Phison shows the enormous performance of PCIe Gen5 SSDs
PCIe Gen5 SSDs will hit the market in the coming months to break all performance records in consumer customer storage. They will harness the power of the industry’s most advanced interface, PCI-Express 5.0, and feature the latest generation of NAND flash memory.
Another component of interest will be its controller, which is key to realizing the full potential of solid-state drives. Phison is, together with Silicon Motion, the world’s largest producer of NAND flash controllers and sells it to a good number of manufacturers beyond the giants in the sector, Samsung or WD, which use their own controllers.
PCIe Gen5 SSD, Spectacular Performance
Phison has developed the E26 controller specifically for this type of storage solution. They are intended to accelerate workloads on next-generation NVMe SSDs, including direct access technologies based on Microsoft’s DirectStorage API. They will feature two ARM Cortex-R5 cores and three proprietary CoXProcessor 2.0 accelerators integrated on a chip using TSMC’s 12nm manufacturing processes.
The company has demonstrated the enormous performance of this platform with an engineering sample compatible with Intel and AMD architectures. For the demo, Phison used Micron’s 3D TCL NAND flash memory and an ASUS X670 Crosshair Hero motherboard.

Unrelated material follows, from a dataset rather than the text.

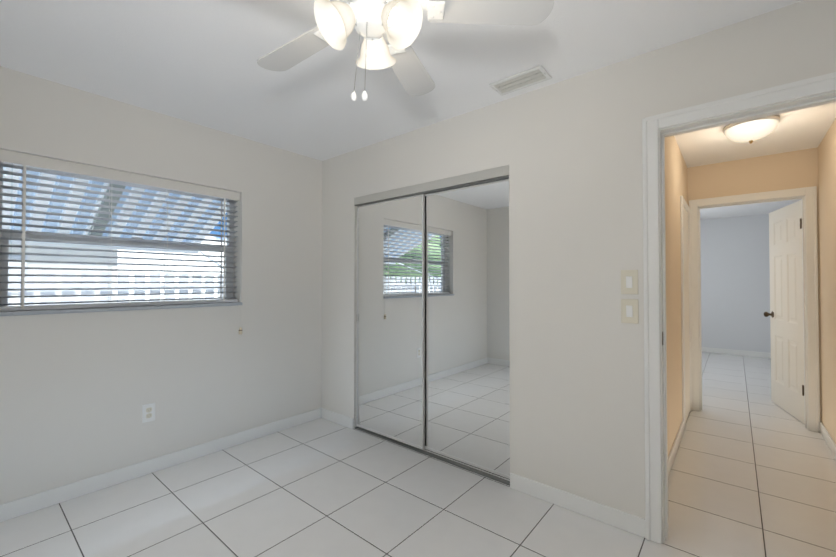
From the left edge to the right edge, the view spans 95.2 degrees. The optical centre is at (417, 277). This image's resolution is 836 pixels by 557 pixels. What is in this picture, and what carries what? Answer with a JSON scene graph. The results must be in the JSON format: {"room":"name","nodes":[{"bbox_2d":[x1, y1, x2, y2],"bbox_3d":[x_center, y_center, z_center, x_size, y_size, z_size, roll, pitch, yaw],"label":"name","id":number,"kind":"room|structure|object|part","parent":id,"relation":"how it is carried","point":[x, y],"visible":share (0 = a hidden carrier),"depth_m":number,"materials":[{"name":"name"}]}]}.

Intel is expected to support these PCIe Gen5 SSDs (with full performance) with the “Raptor Lake” platform, the 13th generation Core. As for AMD, it has confirmed full support with the new Ryzen 7000 processors, socket AM5, and 600 series chipsets unveiled last week at Computex 2022.
The level of performance can be seen in the following screenshot of a test carried out with the CrystalDiskMark benchmark, where sequential read/write speeds of more than 12/10Gbytes per second. In random performance, the drive can provide up to 1.31 million 4K read IOPS.

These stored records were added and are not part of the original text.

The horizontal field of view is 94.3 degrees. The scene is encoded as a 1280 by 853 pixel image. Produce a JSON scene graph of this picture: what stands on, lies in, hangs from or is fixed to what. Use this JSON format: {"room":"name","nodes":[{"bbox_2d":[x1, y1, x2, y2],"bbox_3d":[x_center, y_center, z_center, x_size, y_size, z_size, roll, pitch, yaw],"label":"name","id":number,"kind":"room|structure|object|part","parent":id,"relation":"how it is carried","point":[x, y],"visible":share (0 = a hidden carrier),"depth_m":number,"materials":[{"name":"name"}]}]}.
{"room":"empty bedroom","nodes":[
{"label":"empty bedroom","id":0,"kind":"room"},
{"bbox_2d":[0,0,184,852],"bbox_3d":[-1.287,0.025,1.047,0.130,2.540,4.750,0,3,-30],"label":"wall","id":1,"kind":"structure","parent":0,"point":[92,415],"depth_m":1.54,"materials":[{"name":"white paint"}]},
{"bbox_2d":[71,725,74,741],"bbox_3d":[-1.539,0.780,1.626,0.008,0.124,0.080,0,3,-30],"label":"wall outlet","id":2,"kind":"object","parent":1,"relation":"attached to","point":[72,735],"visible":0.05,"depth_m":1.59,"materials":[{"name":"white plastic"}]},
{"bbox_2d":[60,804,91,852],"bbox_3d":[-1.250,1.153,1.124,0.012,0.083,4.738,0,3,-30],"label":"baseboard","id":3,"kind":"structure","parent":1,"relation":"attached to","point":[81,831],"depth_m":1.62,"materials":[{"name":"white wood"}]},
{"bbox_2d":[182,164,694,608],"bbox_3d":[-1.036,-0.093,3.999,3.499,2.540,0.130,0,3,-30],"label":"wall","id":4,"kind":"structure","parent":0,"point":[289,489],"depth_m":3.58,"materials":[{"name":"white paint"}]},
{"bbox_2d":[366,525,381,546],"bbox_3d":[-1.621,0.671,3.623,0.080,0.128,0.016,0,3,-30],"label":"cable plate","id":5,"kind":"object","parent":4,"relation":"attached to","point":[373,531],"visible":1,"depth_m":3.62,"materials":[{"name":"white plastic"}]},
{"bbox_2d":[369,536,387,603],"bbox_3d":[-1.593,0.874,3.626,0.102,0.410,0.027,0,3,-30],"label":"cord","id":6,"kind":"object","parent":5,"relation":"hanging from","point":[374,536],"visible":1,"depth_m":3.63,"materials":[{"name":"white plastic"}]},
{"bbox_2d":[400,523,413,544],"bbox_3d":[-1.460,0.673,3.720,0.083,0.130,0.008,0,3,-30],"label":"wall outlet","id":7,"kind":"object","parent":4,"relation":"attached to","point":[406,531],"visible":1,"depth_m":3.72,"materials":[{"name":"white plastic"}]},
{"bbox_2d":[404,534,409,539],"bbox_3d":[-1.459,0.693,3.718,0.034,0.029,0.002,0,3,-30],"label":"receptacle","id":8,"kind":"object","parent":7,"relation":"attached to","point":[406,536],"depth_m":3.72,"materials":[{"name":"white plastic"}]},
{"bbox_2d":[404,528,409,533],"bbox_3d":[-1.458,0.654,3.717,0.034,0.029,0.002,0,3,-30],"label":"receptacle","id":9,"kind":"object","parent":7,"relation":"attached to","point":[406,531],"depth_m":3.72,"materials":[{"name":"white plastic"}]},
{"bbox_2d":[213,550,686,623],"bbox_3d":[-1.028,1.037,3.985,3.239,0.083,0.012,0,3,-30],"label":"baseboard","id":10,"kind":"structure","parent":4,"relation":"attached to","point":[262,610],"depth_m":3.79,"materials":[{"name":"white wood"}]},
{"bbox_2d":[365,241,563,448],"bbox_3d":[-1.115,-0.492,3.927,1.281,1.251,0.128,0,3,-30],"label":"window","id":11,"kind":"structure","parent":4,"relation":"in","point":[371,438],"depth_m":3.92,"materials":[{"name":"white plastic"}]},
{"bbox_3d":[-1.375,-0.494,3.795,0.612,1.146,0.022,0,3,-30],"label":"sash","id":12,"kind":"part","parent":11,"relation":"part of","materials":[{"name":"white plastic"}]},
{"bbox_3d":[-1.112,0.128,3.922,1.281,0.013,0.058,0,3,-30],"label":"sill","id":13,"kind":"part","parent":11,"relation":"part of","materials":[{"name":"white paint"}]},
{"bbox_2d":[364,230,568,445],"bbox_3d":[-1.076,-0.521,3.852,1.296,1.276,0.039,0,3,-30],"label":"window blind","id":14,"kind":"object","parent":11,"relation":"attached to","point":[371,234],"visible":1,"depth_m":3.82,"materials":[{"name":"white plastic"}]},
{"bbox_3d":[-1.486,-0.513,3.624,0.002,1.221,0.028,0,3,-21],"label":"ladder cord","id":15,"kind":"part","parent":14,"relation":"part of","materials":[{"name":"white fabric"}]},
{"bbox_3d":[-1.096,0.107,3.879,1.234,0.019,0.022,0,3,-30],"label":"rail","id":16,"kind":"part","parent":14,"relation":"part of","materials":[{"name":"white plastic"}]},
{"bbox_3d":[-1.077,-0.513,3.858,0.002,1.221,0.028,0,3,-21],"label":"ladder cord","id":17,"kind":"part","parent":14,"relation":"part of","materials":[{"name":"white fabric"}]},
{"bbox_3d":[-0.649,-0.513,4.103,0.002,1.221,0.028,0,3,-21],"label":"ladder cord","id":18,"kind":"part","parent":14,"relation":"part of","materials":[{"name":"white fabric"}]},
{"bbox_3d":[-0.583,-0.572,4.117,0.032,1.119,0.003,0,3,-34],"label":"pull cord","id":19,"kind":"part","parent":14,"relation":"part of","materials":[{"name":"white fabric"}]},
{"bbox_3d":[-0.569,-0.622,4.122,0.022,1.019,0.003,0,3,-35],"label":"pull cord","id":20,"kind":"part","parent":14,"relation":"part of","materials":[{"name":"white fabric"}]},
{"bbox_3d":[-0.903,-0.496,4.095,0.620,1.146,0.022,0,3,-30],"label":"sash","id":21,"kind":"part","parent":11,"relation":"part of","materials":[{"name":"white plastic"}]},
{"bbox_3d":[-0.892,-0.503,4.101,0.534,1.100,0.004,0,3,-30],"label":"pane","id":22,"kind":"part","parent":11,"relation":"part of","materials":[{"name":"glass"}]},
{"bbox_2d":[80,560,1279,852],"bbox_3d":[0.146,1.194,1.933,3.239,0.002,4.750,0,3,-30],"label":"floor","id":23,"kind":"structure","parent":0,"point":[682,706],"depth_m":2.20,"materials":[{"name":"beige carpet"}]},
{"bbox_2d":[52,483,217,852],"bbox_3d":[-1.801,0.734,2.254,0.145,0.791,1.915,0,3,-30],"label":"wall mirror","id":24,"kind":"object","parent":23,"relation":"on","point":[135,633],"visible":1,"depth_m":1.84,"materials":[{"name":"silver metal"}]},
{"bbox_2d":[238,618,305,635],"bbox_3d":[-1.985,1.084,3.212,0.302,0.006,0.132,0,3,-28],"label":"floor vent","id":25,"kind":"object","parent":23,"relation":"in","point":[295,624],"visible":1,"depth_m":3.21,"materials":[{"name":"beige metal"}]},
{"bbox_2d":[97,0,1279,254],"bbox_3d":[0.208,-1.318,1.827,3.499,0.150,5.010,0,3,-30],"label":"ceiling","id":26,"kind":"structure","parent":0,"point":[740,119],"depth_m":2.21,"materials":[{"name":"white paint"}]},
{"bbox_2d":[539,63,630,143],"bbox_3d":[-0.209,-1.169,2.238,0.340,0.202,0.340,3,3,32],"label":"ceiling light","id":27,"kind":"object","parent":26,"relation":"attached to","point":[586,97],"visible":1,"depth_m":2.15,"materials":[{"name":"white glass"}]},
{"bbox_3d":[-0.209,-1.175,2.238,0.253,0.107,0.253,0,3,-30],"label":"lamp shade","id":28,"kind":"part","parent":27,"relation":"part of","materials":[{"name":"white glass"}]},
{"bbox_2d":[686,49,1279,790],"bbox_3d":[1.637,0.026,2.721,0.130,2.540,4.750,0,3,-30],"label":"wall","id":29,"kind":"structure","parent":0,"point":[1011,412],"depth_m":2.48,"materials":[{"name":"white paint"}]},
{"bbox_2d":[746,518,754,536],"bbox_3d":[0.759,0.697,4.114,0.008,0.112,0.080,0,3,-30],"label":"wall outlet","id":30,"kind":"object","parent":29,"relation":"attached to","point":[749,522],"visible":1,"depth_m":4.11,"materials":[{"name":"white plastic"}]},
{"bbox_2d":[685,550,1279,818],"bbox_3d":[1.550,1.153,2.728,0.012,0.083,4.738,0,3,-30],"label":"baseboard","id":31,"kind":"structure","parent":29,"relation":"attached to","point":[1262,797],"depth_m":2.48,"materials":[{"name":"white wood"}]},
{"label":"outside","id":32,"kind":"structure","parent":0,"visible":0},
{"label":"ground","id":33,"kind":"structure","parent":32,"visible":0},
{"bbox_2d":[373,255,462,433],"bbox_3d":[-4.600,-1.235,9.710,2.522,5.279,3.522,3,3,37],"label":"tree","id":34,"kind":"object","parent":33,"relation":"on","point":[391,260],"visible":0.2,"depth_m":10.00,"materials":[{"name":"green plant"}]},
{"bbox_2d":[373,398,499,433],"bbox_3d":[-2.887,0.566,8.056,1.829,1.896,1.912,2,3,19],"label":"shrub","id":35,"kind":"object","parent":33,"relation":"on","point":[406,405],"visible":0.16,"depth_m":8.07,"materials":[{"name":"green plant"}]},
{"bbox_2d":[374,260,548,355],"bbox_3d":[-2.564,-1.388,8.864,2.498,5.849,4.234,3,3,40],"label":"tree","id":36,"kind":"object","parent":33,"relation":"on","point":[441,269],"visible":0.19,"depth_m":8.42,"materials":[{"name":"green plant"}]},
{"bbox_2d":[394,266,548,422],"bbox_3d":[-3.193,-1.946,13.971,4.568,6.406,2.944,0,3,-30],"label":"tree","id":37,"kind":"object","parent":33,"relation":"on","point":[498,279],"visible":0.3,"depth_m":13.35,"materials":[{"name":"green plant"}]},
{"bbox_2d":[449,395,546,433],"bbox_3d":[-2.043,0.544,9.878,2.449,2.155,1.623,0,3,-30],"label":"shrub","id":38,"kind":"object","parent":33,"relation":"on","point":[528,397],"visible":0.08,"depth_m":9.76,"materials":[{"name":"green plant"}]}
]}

These are the highest values ever achieved by a consumer SSD, up to 70% higher than the current ones that use PCIe 4.0. It must be said that this development is an engineering sample and not a final product, which according to other providers will achieve even higher performance: 13/12 Gbytes per second in reads/writes.
Phison’s E26 controller will be able to be used in both consumer and business units. The company has used an M.2 2580 form factor for the test SSD, but the final drives are expected to ship in the more standardized M.2 2280.